TB: Ooh, I dunno. I can’t speak for that, cause all those ideas… I’m sure I got them from somewhere. If you listen to enough James Brown or whoever, even if you’re the most unfunky person in the world, it’s gonna seep in. And if you listen to Julius and Threadgill and these guys, they had all these crazy grooves.
I met Bill Frisell in France when he was on tour with Paul Motian. We did a couple of duo tours and we did a duo record called Theoretically. My friend Jon Rosenberg called and said he had free studio time, so that’s when Bill and I made that record. We just started pulling out tunes, he had some stuff, I had some stuff. And it was really fun, it was one of the most fun recordings. No pressure. It kind of predates Fulton Street Maul’s ideas. It’s when I first started going that way, the electric stuff. That kind of orchestrated, electric sound.
EI: There’s something electric and rocking out a little bit on all the records with Joey Baron. Even Hank Roberts is like that in a certain way.
TB: Using the cello is a way to get an orchestral sound, and then sort of disguise the bass idea, and dismantle normal rhythm section things. I kind of like disguising it, having the flexibility. I think it creates the opportunity to kind of transcend styles easier. I never thought, “This is going to be rock, this is going to be jazz.” I just thought in terms of the sound, the personality. I know taking away the bass opens up things for drummers sonically. When you take that away it’s powerful. The dynamic range gets really big.

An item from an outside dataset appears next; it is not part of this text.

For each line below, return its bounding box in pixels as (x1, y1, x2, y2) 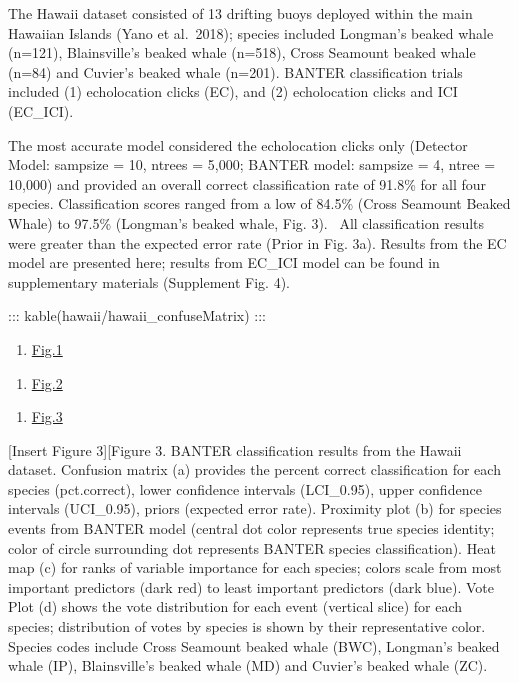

EI: Alto and trumpet, of course, is a special combination in the music. And Tim Berne with Herb Robertson is one of the classics!
TB: A lot of those decisions were based on the people, not so much like, “Oh, I gotta find a trumpet player.” It might not have been my first choice instrument-wise, but you just find these people that you can play with. It’s so rare, where it’s just this magic thing.
A lot of people probably compared it to Ornette and Don, but that was the last thing on my mind. It was just someone I can actually play with, and someone who actually wants to play with me.
I met Herb at a session. It was an improv thing, and I think it might have been 1980. I remember looking at him across the room and we were really, clearly hooking up, musically. So, soon after that I got a gig and I started using him. I did some sextet stuff with him, Mack Goldsbury, Paul, Ed, Ray Anderson. There’s a record from that. And then eventually it became a quartet with Herb, Paul, and Ed, and I did my first tour and did a record with that group.
EI: Well, the way you phrase the melodies together is great.
TB: Yeah, yeah. I learned a lot from Herb. He had been around. He had a lot of experience. So things like phrasing, all that stuff. Reading music, even. I learned from him.
EI: He’s got such a phenomenal way of improvising.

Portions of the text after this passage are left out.